The Pound Sterling made headway against its US rival and the Euro during London trade on Thursday as FX traders reevaluate the possibility of an imminent rate cut from the Bank of England. Yesterday, Andrew Bailey, who will take over the helm of the BoE from Andrew Carney, told lawmakers in Parliament that the central bank was looking for more clarity on the impact of the Coronavirus on the UK economy before adjusting policy. The knee-jerk reaction in the wake of the Federal Reserve’s emergency move had many analysts and traders pondering the same fate for the Pound.

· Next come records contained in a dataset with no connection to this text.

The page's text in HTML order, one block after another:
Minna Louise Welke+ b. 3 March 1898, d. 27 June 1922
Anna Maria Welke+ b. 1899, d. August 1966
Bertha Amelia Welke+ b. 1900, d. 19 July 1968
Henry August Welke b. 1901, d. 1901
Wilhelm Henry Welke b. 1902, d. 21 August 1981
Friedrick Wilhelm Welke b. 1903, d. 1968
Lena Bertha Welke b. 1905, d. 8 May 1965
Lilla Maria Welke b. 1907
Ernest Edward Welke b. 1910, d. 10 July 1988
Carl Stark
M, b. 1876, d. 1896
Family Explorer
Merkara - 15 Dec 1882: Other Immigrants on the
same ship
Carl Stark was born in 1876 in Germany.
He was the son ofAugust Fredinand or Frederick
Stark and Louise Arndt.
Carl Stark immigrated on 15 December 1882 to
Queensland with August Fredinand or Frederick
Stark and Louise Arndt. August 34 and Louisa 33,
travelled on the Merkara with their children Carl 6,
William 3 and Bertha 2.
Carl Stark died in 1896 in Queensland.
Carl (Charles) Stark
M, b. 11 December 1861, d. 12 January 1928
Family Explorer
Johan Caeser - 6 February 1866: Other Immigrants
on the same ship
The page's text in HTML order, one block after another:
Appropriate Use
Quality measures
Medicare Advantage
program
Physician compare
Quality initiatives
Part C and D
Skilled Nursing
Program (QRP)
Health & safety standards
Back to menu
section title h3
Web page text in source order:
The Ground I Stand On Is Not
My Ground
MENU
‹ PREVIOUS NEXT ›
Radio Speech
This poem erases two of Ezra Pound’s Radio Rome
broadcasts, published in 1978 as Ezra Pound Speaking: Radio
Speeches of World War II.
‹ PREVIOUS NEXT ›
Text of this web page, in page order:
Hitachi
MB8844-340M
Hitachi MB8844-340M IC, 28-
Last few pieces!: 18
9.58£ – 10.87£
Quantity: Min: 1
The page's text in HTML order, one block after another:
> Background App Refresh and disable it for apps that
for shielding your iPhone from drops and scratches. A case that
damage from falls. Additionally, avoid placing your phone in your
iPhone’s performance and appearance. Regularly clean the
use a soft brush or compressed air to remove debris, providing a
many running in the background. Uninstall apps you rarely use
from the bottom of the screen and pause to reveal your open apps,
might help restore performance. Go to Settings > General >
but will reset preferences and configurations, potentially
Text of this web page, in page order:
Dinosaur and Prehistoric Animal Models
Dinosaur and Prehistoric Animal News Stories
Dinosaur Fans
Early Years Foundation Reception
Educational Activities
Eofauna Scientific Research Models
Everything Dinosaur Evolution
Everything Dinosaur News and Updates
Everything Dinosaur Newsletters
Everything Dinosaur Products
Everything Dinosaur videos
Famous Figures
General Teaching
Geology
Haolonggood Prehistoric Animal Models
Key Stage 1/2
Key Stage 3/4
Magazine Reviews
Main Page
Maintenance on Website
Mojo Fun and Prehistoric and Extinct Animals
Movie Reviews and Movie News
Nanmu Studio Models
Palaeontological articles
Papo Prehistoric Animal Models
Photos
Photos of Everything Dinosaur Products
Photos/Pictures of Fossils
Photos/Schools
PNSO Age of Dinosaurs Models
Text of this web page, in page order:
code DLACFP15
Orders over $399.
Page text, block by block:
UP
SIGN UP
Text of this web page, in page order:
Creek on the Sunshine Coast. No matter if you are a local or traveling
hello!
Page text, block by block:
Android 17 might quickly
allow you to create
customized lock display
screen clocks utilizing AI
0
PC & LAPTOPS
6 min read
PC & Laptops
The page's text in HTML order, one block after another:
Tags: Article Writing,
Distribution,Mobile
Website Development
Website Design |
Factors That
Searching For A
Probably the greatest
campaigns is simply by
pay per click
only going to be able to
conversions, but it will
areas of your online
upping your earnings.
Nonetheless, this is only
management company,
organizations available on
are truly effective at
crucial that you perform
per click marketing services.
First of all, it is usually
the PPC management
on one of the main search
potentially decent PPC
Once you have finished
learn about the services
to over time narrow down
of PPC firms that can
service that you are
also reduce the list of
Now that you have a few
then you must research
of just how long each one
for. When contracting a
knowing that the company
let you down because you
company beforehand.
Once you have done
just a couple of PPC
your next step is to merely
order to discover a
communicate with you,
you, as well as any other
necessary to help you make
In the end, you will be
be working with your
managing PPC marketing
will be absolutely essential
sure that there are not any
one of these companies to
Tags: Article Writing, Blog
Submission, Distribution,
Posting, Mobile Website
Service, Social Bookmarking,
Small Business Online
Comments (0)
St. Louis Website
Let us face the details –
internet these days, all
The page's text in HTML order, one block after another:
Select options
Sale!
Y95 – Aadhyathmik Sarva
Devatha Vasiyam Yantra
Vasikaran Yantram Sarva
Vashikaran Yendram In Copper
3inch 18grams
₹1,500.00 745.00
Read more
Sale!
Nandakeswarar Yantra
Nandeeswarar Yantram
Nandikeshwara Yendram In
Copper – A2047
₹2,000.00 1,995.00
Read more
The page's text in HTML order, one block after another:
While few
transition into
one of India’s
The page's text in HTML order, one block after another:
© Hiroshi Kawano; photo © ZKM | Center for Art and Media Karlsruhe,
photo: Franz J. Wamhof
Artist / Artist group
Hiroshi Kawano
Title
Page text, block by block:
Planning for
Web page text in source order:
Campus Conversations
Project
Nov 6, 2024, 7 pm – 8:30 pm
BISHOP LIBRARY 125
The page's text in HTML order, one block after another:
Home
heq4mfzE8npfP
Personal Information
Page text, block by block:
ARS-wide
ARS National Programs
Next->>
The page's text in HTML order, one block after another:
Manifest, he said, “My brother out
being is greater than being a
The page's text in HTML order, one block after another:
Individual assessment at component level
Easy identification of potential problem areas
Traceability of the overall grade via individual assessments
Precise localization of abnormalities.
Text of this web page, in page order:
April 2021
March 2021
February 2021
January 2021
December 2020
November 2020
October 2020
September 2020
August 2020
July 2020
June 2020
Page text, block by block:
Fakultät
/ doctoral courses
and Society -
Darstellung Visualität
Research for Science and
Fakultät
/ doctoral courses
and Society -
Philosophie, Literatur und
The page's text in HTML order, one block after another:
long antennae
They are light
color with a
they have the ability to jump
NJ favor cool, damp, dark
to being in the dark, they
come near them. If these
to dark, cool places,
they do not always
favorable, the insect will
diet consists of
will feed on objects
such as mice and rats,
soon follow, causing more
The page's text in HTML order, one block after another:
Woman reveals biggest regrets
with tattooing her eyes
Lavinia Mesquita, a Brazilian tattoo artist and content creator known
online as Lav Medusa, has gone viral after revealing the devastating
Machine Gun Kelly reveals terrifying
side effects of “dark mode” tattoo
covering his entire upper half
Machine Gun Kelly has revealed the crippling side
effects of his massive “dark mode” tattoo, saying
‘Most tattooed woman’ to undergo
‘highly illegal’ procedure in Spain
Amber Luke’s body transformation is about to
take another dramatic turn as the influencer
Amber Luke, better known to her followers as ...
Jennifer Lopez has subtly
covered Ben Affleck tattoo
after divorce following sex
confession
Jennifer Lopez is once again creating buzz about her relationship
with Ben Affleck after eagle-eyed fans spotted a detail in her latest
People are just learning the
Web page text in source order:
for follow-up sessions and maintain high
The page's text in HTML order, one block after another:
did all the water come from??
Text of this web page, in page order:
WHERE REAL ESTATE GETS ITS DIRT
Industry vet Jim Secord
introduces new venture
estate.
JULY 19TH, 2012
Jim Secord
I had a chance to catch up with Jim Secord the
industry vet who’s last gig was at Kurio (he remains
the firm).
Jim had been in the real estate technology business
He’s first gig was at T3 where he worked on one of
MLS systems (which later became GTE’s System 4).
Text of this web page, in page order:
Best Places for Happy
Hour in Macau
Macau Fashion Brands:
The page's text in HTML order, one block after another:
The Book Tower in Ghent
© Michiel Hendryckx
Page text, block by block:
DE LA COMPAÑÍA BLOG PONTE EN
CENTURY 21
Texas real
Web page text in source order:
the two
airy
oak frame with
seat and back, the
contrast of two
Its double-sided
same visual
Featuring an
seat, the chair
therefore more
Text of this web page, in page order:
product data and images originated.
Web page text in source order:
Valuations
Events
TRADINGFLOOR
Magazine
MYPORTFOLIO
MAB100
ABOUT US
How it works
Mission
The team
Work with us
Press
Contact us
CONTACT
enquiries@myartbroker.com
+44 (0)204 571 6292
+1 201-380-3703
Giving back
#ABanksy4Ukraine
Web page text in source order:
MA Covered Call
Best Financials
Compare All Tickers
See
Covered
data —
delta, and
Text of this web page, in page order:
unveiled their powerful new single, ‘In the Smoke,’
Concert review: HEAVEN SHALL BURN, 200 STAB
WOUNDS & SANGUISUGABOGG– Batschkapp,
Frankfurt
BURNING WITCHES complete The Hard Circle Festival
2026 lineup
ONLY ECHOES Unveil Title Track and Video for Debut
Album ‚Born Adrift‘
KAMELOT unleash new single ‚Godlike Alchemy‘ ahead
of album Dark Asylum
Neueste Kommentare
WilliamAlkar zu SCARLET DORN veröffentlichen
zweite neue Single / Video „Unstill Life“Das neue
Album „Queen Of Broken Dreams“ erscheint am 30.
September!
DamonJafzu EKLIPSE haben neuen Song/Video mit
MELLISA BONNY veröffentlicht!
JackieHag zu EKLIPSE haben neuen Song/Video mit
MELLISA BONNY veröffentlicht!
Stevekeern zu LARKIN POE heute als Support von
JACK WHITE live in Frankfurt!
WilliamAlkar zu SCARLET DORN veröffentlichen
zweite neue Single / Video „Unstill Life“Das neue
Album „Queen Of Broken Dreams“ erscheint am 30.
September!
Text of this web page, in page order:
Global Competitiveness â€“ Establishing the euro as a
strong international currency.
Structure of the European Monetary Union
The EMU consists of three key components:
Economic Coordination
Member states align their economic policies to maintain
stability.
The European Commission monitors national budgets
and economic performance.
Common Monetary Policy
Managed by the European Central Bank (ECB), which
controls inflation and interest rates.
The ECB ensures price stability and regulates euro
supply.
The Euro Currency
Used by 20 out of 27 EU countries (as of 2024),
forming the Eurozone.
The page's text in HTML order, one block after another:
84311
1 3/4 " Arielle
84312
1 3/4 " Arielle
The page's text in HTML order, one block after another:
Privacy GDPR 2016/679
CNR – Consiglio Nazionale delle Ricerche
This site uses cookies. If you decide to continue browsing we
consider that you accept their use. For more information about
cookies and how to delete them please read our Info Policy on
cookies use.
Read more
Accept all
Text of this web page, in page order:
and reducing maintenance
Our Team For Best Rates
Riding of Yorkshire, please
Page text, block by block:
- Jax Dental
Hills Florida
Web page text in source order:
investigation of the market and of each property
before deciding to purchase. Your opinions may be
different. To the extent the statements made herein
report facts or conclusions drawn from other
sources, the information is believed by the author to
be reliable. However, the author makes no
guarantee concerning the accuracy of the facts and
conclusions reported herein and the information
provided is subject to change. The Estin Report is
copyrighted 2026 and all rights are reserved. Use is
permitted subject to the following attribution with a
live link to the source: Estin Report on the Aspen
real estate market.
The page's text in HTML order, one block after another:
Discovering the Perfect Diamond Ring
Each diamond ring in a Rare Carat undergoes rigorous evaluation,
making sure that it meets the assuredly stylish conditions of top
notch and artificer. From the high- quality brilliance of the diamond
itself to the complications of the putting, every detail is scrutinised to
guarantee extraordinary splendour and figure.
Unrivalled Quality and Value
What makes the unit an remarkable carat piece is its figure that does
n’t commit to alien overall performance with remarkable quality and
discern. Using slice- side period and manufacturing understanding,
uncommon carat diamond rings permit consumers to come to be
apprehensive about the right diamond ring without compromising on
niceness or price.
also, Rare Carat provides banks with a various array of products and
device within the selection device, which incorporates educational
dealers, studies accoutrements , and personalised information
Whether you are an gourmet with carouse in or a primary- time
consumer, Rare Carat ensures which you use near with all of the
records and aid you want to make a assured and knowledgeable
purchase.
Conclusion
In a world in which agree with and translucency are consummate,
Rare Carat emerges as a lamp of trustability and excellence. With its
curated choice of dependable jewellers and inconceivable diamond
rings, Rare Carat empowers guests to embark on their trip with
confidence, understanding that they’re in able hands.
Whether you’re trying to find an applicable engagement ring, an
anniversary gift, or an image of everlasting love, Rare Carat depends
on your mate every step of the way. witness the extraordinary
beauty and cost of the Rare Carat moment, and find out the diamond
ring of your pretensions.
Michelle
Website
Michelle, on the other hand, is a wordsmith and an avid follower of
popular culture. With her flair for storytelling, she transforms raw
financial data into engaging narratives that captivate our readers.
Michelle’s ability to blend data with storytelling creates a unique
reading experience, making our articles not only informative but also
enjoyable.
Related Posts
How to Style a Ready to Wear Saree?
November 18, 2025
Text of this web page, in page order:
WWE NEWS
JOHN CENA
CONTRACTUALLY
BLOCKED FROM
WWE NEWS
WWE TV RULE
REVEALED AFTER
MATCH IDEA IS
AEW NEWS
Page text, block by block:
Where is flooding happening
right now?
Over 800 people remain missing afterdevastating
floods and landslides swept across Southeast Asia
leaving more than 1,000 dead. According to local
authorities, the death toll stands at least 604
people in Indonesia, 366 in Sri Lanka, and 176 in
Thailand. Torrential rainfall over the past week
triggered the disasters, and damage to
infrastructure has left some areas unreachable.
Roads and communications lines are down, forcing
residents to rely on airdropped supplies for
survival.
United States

Relief that, at least for the time being, that the status quo will be maintained helped to revive Sterling.
As of 11:17 am in London, the GBP/USD was trading at $1.2905, a gain of 0.2938% and sliding from the session peak of $1.29315. The EUR/GBP was lower at 0.8648 Pence, a loss of 0.0127%; the pair has ranged from 0.86208 Pence to 0.86611 Pence in this trading session.
Late yesterday, the Bank of Canada announced that it would be lowering its benchmark lending rate to 1.25%, a 50 basis points reduction and twice as large as analysts had expected. In the statement, the BOC said that its decision was based on growing concerns that the Coronavirus impact would be detrimental to an already softening economy. A disruption in supply chains and declining confidence among consumers and businessmen solidified their thinking. Additional rate cuts would be considered, according to the statement, if the situation warranted. The USD/CAD was trading at C$1.3410, a gain of 0.17%; the pair ranged from C$1.33821 to C$1.34143 in this session.